Tips sourced from www.experian.com.

Reflections on 2024 to date

As we reflect back on 2024, it’s difficult to comprehend where the time has gone. It reminds me of an elderly gentleman I once encountered at a Retirement Workshop who aptly said, “Life is like an hourglass—the sand seems to flow faster as it runs out.”

Looking back on the year, we can identify several significant events for South Africa.

7th National Election

The first is that South Africa celebrated another successful democratic, free and fair, election. The ANC lost its majority vote, with the newly formed MK Party making a powerful statement, with the support of nearly 50% of the KwaZulu-Natal voters and 15% nationally.

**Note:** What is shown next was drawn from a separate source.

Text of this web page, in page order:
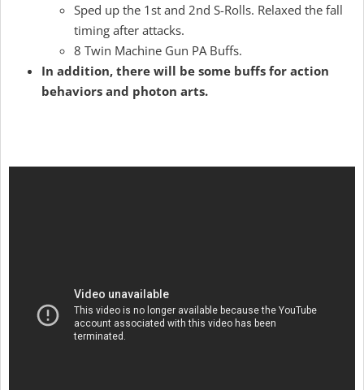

Tense weeks followed, as the political parties robustly negotiated the way forward for the country. Investor sentiment was negative, and money continued to flow from the bond markets. Following the negotiations, the political parties agreed to form a Government of National Unity (GNU), with ministerial representation for all the parties forming the GNU. Global investors have responded positively, with money once again flowing back into the country and the All-Share Index reaching record highs. There will no doubt be significant challenges going forward but we once again remain confident that the coalition government will act in the best interests of all South Africans.

National Health Insurance

The second significant event was that the National Health Insurance (NHI) bill was signed into law on 15 May 2024. The objective of the NHI is to introduce quality healthcare access for all South Africans and eradicate the current inequalities that exist in the country. The signing of the bill into law was not well received by many stakeholders, despite the concerns raised during extensive public engagements, the President still signed the bill into law without significant change. Initially, there is no impact as medical benefits remain in their current form. Industry commentary following the passing of the NHI bill into law is that the actual introduction of NHI is still at least ten years away. It is anticipated the Act in its current form will be legally challenged by many stakeholders as they believe there has been insufficient focus on critical areas, such as funding, human resource reallocation, current public sector healthcare corruption and the rollout process for the implementation of NHI. The status quo remains until further dialogue and communication is forthcoming from the healthcare industry.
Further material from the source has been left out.